Investigation on sacrificial hydrolysis reaction of octadecyltrimethoxysilane for moisture resistance enhancement of metal–organic framework

Abstract

Imparting water resistance is important for structures which is vulnerable to moisture to maintain the performance. In this study, octadecyltrimethoxysilane (ODTMS), which forms a hydrophobic surface through polymerization on the surface of the material, was used to enhance the hydrophobicity of HKUST-1 (HHK-x). This self-assembled structure reacts as sacrificial barrier to continuously penetrating H2O molecules and this effect is evaluated with detection of O–H peak (3323 cm−1) in FT-IR spectra. The gas adsorption performance is conducted with CO2 gas and the adsorption amount was reduced by 20 % (from 5.77 to 4.62 mmol/g at 25 °C, 1 bar) compared with the pristine HKUST-1 following the trend of specific surface area.
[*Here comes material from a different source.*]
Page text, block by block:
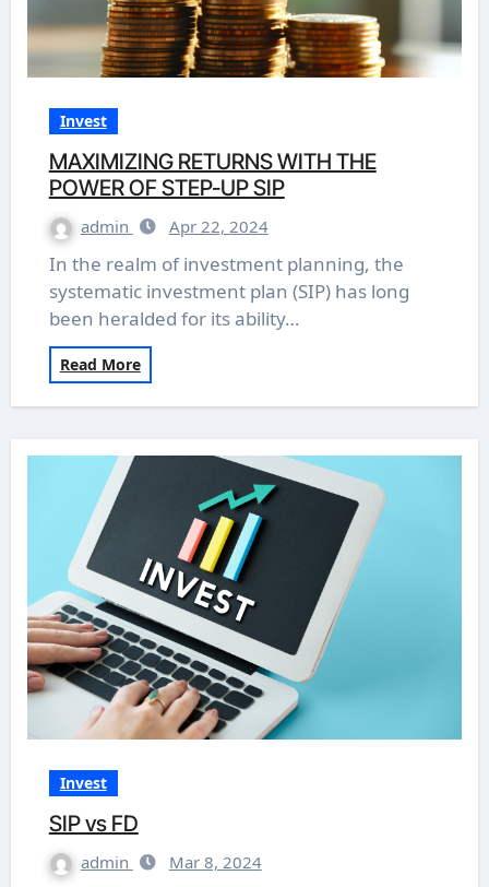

However, water adsorption amount was reduced by 50.2 %, which is 2.5 times higher than the decrease in CO2 adsorption capacity. In addition, when the N2 adsorption and cycle adsorption performances were compared after exposing the sample to air for five days, it was confirmed that HHK-40 maintained its microporous structure and stable performance. The manufactured materials exhibited higher durability in a cyclic vapor sorption test depending on the loading amount of ODTMS and exhibits different tendency depending on the rate of humidity. These results experimentally indicate that accessible self-assembly process of ODTMS on water-vulnerable materials to be sustainable and stable in humid air conditions.